Data Science Studio can both read and write datasets in SQL databases.
You can :
- Create datasets representing SQL tables (and read and write in them)
- Create datasets representing the results of a SQL query (and read them)
- Write code recipes that create datasets using the results of a SQL query on existing SQL datasets. See SQL recipes for more information about SQL recipes.
In addition, on most supported databases, DSS is able to:
- Execute Visual recipes directly in-database (ie: for a visual recipe from the database to the database, the data never moves out of the database)
- Execute Data Visualization directly in-database
For more information on the range of support for each of these features, please refer to the detailed page for your specific database below.
Data Science Studio has advanced support for the following databases :
- PostgreSQL 9.x
- HP Vertica
- EMC Greenplum
- Amazon Redshift
- Microsoft SQL Server
- SAP HANA
- IBM Netezza
- Google Bigquery
In addition, Data Science Studio can connect to any database that provides a JDBC driver.
For databases not listed here, some features might not work, especially writing to the database.
Before you try to connect to a database, make sure that the proper JDBC driver for it is installed. For information on how to install JDBC drivers, see Installing database drivers.
The first step to work with SQL databases is to create a connection to your SQL database.
- Go to the Administration > Connection page.
- Click “New connection” and select your database type.
- Enter the requested connection parameters. For more information about the parameters required see connecting to data
- Enter a name for your connection.
- Once the parameters are filled in, Data Science Studio automatically attempts to connect to the database, and gives you feedback on whether the attempt was successful.
- Save your connection.
SQL table datasets are the simplest form of interaction with SQL databases. To create an external SQL table dataset, you simply need to choose the connection, the table, and you’re all set. The content of the table is now a dataset.
- Go to Datasets, click New > Your database type
- Select a connection.
- Make sure the « Read a database table » radio is selected.
- Click on “Get tables list”
- DSS connects to your database and retrieves the available tables.
- Select your table.
- Click the “Test table” button.
- DSS shows a preview of the contents.
- You can now save your dataset
You cannot edit the schema of an external SQL table dataset. The names of the columns are provided by the database engine.
On an external dataset, Data Science Studio chooses to preferably trust the content of the data.
If you need to edit the names of the columns for further processing, you can for example use a data preparation recipe.

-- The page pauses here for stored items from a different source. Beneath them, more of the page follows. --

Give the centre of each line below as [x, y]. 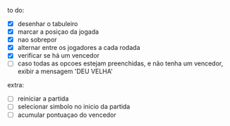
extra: [16, 85]
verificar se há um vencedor [59, 56]
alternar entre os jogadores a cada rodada [79, 48]
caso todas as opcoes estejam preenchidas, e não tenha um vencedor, [120, 63]
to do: [16, 10]
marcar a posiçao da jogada [58, 32]
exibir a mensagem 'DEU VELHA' [65, 71]
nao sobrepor [37, 40]
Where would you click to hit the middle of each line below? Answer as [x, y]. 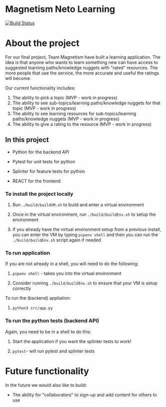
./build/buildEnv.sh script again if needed [57, 240]
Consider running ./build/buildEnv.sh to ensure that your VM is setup [85, 283]
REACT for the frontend [36, 181]
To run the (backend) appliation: [38, 298]
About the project [42, 43]
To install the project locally [39, 194]
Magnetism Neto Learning [60, 9]
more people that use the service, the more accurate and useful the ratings [82, 73]
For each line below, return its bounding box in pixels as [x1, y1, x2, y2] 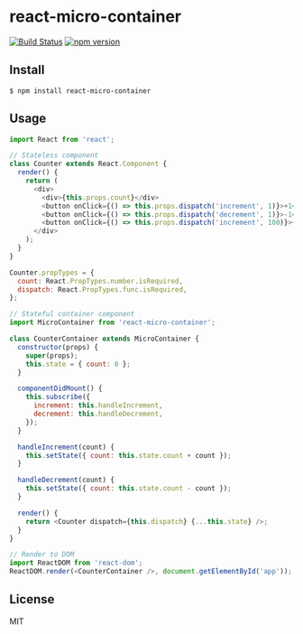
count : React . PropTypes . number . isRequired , [17, 276, 183, 285]
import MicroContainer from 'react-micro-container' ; [9, 318, 216, 327]
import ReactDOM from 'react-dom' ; [9, 558, 143, 568]
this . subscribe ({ [25, 393, 91, 402]
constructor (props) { [17, 342, 99, 351]
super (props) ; [25, 350, 78, 360]
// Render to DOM [9, 550, 75, 559]
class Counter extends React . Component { [9, 160, 168, 169]
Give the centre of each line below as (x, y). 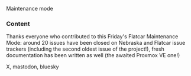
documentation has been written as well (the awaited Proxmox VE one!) (93, 55)
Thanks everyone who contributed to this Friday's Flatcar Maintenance (92, 37)
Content (18, 24)
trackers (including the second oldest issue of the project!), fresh (85, 49)
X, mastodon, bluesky (33, 67)
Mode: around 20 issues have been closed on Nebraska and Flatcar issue (96, 43)
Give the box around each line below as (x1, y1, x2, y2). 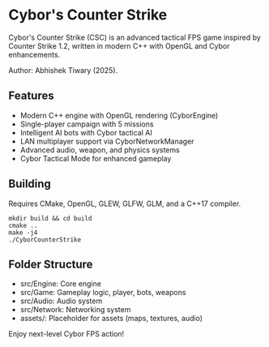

When creating an external MySQL table dataset, upcast the types of the columns with unsigned integer types in the dataset schema, so that DSS’s representation covers the full range of the values in these columns (use ‘smallint’ for ‘tinyint unsigned’, ‘int’ for ‘smallint unsigned’, ‘bigint’ for ‘int unsigned’). As MySQL silently casts unsigned values to signed ones in queries, and DSS treats integer types as signed, it is advised to avoid unsigned integers.
A SQL dataset can also be defined by a custom query. The results of the query become the rows of the dataset. This allows you to create a « virtual dataset », without having to materialize the rows (for example, if the query joins several tables).
A SQL query database is read-only. You cannot « write » to a SQL query.
Data Science Studio does not automatically test SQL queries, as they can be very expensive. You need to manually click the « Test query » button
Managed datasets can be created on SQL databases. Only “table” datasets can be managed (it makes no sense to « write » on a SQL query dataset).
You can create a managed SQL dataset :
- By clicking on the « Managed dataset » button in the New Dataset page.
- By creating a new managed dataset as output of a recipe.
When you create a managed SQL dataset, you start by selecting the connection in which it gets written. A table name is automatically selected based on the name of the SQL dataset. You can change it. A managed SQL dataset can target either an existing table or a non-existing one.
When you click the « Test » button, Data Science Studio checks if the table exists in the database :
If it does not exist, you have the ability to create it. It is generally not mandatory to create the table at this point, as the recipes that might require it will automatically create it if it does not exist.
- If the table exists, Data Science Studio automatically checks its schema. If the schema of the table and the schema of the dataset do not match, Data Science Studio emits a warning and proposes some fixes
- Drop the table (so it will be recreated with the dataset schema)
- Override the dataset schema with the current schema of the table.
- You can write code recipes that create datasets using the results of a SQL query on existing SQL datasets. See SQL recipes for more information about SQL recipes.
- You can also use the SQL Notebook for interactive querying.